- [YOUR GOAL]: Print only the lines from the top of the data through the line with "libxau [5, 201, 18, 206]", both included, skipping every picture.
------------------------------
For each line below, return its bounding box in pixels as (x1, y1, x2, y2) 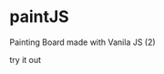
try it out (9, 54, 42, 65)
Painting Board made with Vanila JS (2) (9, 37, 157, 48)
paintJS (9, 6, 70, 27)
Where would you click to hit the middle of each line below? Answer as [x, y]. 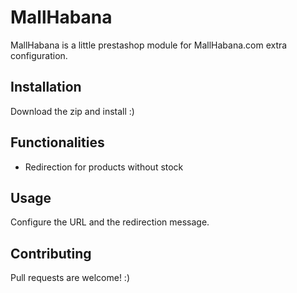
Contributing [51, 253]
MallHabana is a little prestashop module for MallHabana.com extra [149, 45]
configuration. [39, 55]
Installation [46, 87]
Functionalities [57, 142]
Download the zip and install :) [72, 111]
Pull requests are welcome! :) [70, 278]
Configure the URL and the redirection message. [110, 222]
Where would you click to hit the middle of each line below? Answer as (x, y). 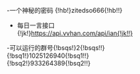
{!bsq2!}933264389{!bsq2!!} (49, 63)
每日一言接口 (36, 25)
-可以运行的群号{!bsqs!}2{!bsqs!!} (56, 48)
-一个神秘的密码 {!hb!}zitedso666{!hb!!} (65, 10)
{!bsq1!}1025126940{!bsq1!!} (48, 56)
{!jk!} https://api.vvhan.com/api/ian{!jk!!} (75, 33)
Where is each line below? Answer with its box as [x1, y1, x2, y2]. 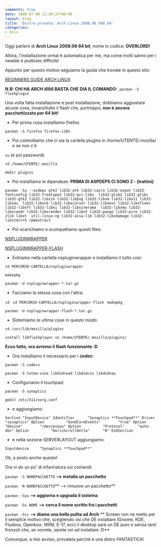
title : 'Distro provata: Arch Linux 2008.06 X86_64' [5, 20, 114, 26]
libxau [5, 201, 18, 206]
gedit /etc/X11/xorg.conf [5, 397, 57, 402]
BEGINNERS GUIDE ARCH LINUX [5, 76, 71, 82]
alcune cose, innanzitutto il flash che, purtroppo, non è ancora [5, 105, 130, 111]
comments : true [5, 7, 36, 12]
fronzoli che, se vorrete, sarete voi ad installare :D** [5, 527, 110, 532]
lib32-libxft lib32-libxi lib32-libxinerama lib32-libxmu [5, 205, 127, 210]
------------------------------
- [OUTPUT FOR THIS EXERCISE]:
For each line below, return its bounding box in pixels as (x1, y1, x2, y2) 
try it out (9, 54, 42, 65)
Painting Board made with Vanila JS (2) (9, 37, 157, 48)
paintJS (9, 6, 70, 27)
Where would you click to hit the middle of each line below? Answer as [x, y]. 
Contributing [51, 253]
MallHabana is a little prestashop module for MallHabana.com extra [149, 45]
configuration. [39, 55]
Installation [46, 87]
Functionalities [57, 142]
Download the zip and install :) [72, 111]
Pull requests are welcome! :) [70, 278]
Configure the URL and the redirection message. [110, 222]
Where would you click to hit the middle of each line below? Answer as (x, y). 
{!bsq2!}933264389{!bsq2!!} (49, 63)
每日一言接口 (36, 25)
-可以运行的群号{!bsqs!}2{!bsqs!!} (56, 48)
-一个神秘的密码 {!hb!}zitedso666{!hb!!} (65, 10)
{!bsq1!}1025126940{!bsq1!!} (48, 56)
{!jk!} https://api.vvhan.com/api/ian{!jk!!} (75, 33)
Where is each line below? Answer with its box as [x1, y1, x2, y2]. 
title : 'Distro provata: Arch Linux 2008.06 X86_64' [5, 20, 114, 26]
libxau [5, 201, 18, 206]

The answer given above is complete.